Psychological defense mechanisms protect individuals from experiencing unpleasant emotions, such as anxiety and guilt. Each person without exception utilizes them though may be unaware of this. In my life, there were a lot of situations when various defense mechanisms helped me to cope. For example, some time ago, I started to smoke tobacco once in a while. It began with a cigarette a day, and I was convinced that infrequent smoking in small amounts would not cause nicotine dependence. I was aware of the negative effects of tobacco on health, yet kept on using it and, shortly after, the number of cigarettes smoked each day increased. I continued to persuade myself that I smoked just because I truly enjoyed the process and that I would be able to quit at any moment. Nevertheless, by the time some adverse physical symptoms appeared and I decided that I did not want to use tobacco anymore, it became much more difficult to stop than I used to believe.

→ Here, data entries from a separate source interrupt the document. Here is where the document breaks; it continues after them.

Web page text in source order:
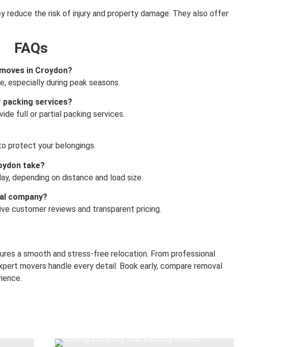
reduce the risk of injury and property damage. They also offer
FAQs
in Croydon?
especially during peak seasons.
packing services?
full or partial packing services.
protect your belongings.
take?
depending on distance and load size.
company?
customer reviews and transparent pricing.
a smooth and stress-free relocation. From professional
movers handle every detail. Book early, compare removal
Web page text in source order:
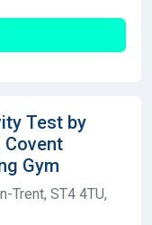
Test by
Covent
Gym
Trent, ST4 4TU,
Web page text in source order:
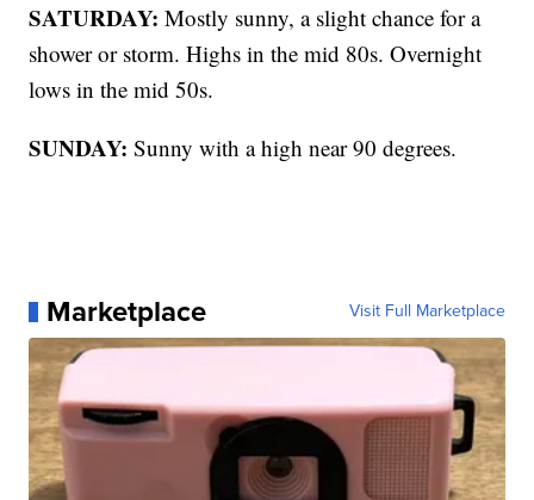
SATURDAY:Mostly sunny, a slight chance for a
shower or storm. Highs in the mid 80s. Overnight
lows in the mid 50s.
SUNDAY:Sunny with a high near 90 degrees.
Marketplace Visit Full Marketplace
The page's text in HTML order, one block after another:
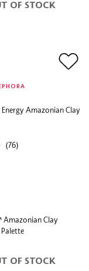
OF STOCK
Amazonian Clay
(76)
OF STOCK
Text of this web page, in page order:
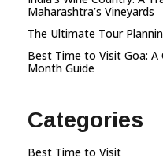
Maharashtra’s Vineyards
The Ultimate Tour
Best Time to Visit Goa:
Month Guide
Categories
Best Time to Visit

The defense mechanism applicable to the described case is denial. Although I knew that tobacco use causes dependence, I denied this fact and refused to admit that I also can develop it. I preferred to enjoy the immediate pleasures of smoking and refused to face reality as it was (although such a choice seems evidently poor now). Obviously, thoughts about the detrimental effects of smoking on health are unpleasant and, therefore, denial helped me to block them from consciousness.

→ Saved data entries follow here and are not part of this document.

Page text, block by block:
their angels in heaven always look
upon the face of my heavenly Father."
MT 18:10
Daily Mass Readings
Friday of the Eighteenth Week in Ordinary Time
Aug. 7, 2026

Another defense mechanism that I frequently used in various situations is displacement. It refers to using a substitute object to satisfy any emotional impulse, such as frustration or aggression, that was induced by another object or event. For instance, as a child, I had spent a lot of time drawing. Occasionally, I failed to make drawings look as I imagined them and it made me sad. However, instead of associating my sadness with the lack of skills and admitting that I needed to practice more, I could start to quarrel with my sister without any significant reason or burst in a tantrum shortly after a drawing session because of something absolutely unrelated to drawing. I substituted the objects for satisfying my frustration because thinking about my creative incapabilities would be very disappointing.

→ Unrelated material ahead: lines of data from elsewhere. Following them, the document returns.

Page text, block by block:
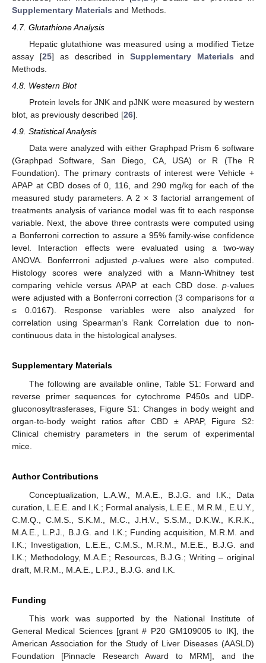
Supplementary Materials and Methods.
4.7. Glutathione Analysis
Hepatic glutathione was measured using a modified Tietze
assay [25] as described in Supplementary Materials and
Methods.
4.8. Western Blot
Protein levels for JNK and pJNK were measured by western
blot, as previously described [26].
4.9. Statistical Analysis
Data were analyzed with either Graphpad Prism 6 software
(Graphpad Software, San Diego, CA, USA) or R (The R
Foundation). The primary contrasts of interest were Vehicle +
APAP at CBD doses of 0, 116, and 290 mg/kg for each of the
measured study parameters. A 2 × 3 factorial arrangement of
treatments analysis of variance model was fit to each response
variable. Next, the above three contrasts were computed using
a Bonferroni correction to assure a 95% family-wise confidence
level. Interaction effects were evaluated using a two-way
ANOVA. Bonferrroni adjusted p-values were also computed.
Histology scores were analyzed with a Mann-Whitney test
comparing vehicle versus APAP at each CBD dose. p-values
were adjusted with a Bonferroni correction (3 comparisons for α
≤ 0.0167). Response variables were also analyzed for
correlation using Spearman’s Rank Correlation due to non-
continuous data in the histological analyses.
Supplementary Materials
The following are available online, Table S1: Forward and
reverse primer sequences for cytochrome P450s and UDP-
gluconosyltrasferases, Figure S1: Changes in body weight and
organ-to-body weight ratios after CBD ± APAP, Figure S2:
Clinical chemistry parameters in the serum of experimental
mice.
Author Contributions
Conceptualization, L.A.W., M.A.E., B.J.G. and I.K.; Data
curation, L.E.E. and I.K.; Formal analysis, L.E.E., M.R.M., E.U.Y.,
C.M.Q., C.M.S., S.K.M., M.C., J.H.V., S.S.M., D.K.W., K.R.K.,
M.A.E., L.P.J., B.J.G. and I.K.; Funding acquisition, M.R.M. and
I.K.; Investigation, L.E.E., C.M.S., M.R.M., M.E.E., B.J.G. and
I.K.; Methodology, M.A.E.; Resources, B.J.G.; Writing – original
draft, M.R.M., M.A.E., L.P.J., B.J.G. and I.K.
Funding
This work was supported by the National Institute of
General Medical Sciences [grant # P20 GM109005 to IK], the
American Association for the Study of Liver Diseases (AASLD)
Foundation [Pinnacle Research Award to MRM], and the

Avoidance is also one of the most commonly used psychological defense mechanisms. It refers to one’s refusal to encounter objects that cause unpleasant emotions or deal with distressing situations. I recall that the grandfather of a friend of mine became very ill. Since the realization that he could soon pass away was too hard to bear, she postponed visiting him and, instead, occupied her time with working and studying more than before. Clearly, seeing her grandfather in poor condition could induce anxiety, stress, and grief. Thus, my friend avoided meeting him and even thinking about his illness. For a short time, avoidance helped her to cope with unpleasant emotions. However, she was aware that avoiding the situation for a long time would not make things better. On the contrary, avoidance would eventually worsen anxiety because staying away from a loved person when they come through hard times could besides add the feeling of guilt. Moreover, wasting the last moments one can spend with a family member who is dying could also induce regret. Therefore, avoidance cannot be considered a positive coping mechanism even though it helps to reduce fear and anxiety for some time.